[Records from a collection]
☆ ☆ ☆ ☆

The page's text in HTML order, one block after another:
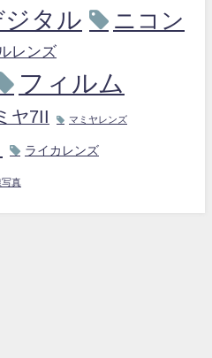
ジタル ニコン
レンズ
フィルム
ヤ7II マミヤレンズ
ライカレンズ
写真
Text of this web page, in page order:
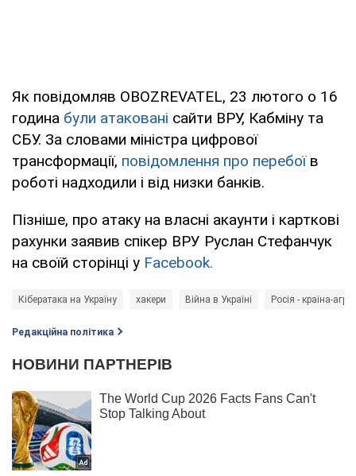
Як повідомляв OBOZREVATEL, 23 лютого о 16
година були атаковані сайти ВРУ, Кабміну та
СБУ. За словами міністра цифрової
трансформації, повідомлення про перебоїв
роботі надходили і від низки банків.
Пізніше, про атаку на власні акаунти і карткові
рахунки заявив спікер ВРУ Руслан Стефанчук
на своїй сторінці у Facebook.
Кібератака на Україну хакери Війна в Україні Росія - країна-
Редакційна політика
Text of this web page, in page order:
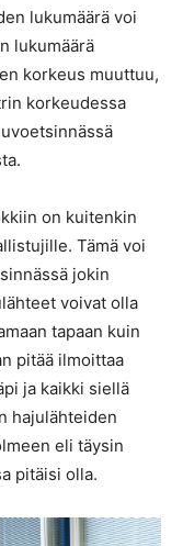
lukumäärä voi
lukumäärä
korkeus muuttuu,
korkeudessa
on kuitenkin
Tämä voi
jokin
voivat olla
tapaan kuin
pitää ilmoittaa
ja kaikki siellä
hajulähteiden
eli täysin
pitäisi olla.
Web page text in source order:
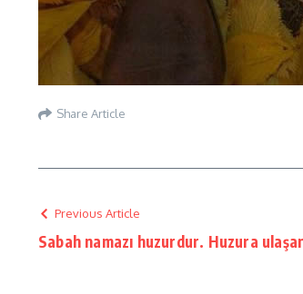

☆ ☆ ☆ ☆

ASSIGNMENT: Could every entry above be printed again exactly, images excluded?

RESPONSE TO THE TASK:
The page's text in HTML order, one block after another:
ジタル ニコン
レンズ
フィルム
ヤ7II マミヤレンズ
ライカレンズ
写真
Text of this web page, in page order:
Як повідомляв OBOZREVATEL, 23 лютого о 16
година були атаковані сайти ВРУ, Кабміну та
СБУ. За словами міністра цифрової
трансформації, повідомлення про перебоїв
роботі надходили і від низки банків.
Пізніше, про атаку на власні акаунти і карткові
рахунки заявив спікер ВРУ Руслан Стефанчук
на своїй сторінці у Facebook.
Кібератака на Україну хакери Війна в Україні Росія - країна-
Редакційна політика
Text of this web page, in page order:
lukumäärä voi
lukumäärä
korkeus muuttuu,
korkeudessa
on kuitenkin
Tämä voi
jokin
voivat olla
tapaan kuin
pitää ilmoittaa
ja kaikki siellä
hajulähteiden
eli täysin
pitäisi olla.
Web page text in source order:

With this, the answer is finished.